10-16 Vol. 1
PROGRAMMING WITH INTEL® STREAMING SIMD EXTENSIONS (INTEL® SSE)
•
Byte 4 is used for an abridged version of the x87 FPU Tag Word (FTW). The following items describe its usage:
— For each j, 0 ≤ j ≤ 7, FXSAVE saves a 0 into bit j of byte 4 if x87 FPU data register STj has a empty tag;
otherwise, FXSAVE saves a 1 into bit j of byte 4.

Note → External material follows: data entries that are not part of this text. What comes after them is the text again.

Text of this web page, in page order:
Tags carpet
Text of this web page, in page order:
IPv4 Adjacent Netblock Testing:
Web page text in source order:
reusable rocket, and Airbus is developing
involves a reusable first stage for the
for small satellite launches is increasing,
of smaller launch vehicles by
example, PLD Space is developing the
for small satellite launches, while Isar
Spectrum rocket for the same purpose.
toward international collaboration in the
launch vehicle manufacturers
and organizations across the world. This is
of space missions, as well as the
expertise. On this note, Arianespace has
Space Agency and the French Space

— For each j, 0 ≤ j ≤ 7, FXRSTOR establishes the tag value for x87 FPU data register STj as follows. If bit j of
byte 4 is 0, the tag for STj in the tag register for that data register is marked empty (11B); otherwise, the
x87 FPU sets the tag for STj based on the value being loaded into that register (see below).
•
Bytes 15:8 are used as follows:
— If the instruction has no REX prefix, or if REX.W = 0:
•
Bytes 11:8 are used for bits 31:0 of the x87 FPU Instruction Pointer Offset (FIP).
•
If CPUID.(EAX=07H,ECX=0H):EBX[bit 13] = 0, bytes 13:12 are used for x87 FPU Instruction Pointer
Selector (FPU CS). Otherwise, the processor deprecates the FPU CS value: FXSAVE saves it as 0000H.
•
Bytes 15:14 are not used.
— If the instruction has a REX prefix with REX.W = 1, bytes 15:8 are used for the full 64 bits of FIP.
•
Bytes 23:16 are used as follows:
— If the instruction has no REX prefix, or if REX.W = 0:
•
Bytes 19:16 are used for bits 31:0 of the x87 FPU Data Pointer Offset (FDP).
•
If CPUID.(EAX=07H,ECX=0H):EBX[bit 13] = 0, bytes 21:20 are used for x87 FPU Data Pointer Selector
(FPU DS). Otherwise, the processor deprecates the FPU DS value: FXSAVE saves it as 0000H.
•
Bytes 23:22 are not used.
— If the instruction has a REX prefix with REX.W = 1, bytes 23:16 are used for the full 64 bits of FDP.
•
Bytes 31:24 are used for SSE state (see Section 10.5.1.2).
•
Bytes 159:32 are used for the registers ST0–ST7 (MM0–MM7). Each of the 8 registers is allocated a 128-bit
region, with the low 80 bits used for the register and the upper 48 bits unused.
10.5.1.2 SSE State
Table 10-2 illustrates how FXSAVE and FXRSTOR organize x87 state and SSE state; the SSE state is listed below,
along with details of its interactions with FXSAVE and FXRSTOR:
•
Bytes 23:0 are used for x87 state (see Section 10.5.1.1).
•
Bytes 27:24 are used for the MXCSR register. FXRSTOR generates a general-protection fault (#GP) in response
to an attempt to set any of the reserved bits in the MXCSR register.
•
Bytes 31:28 are used for the MXCSR_MASK value. FXRSTOR ignores this field.
•
Bytes 159:32 are used for x87 state.
•
Bytes 287:160 are used for the registers XMM0–XMM7.
•
Bytes 415:288 are used for the registers XMM8–XMM15. These fields are used only in 64-bit mode. Executions
of FXSAVE outside 64-bit mode do not write to these bytes; executions of FXRSTOR outside 64-bit mode do not
read these bytes and do not update XMM8–XMM15.
If CR4.OSFXSR = 0, FXSAVE and FXRSTOR may or may not operate on SSE state; this behavior is implementation
dependent. Moreover, SSE instructions cannot be used unless CR4.OSFXSR = 1.
10.5.2
Operation of FXSAVE
The FXSAVE instruction takes a single memory operand, which is an FXSAVE area. The instruction stores x87 state
and SSE state to the FXSAVE area. See Section 10.5.1.1 and Section 10.5.1.2 for details regarding mode-specific
operation and operation determined by instruction prefixes.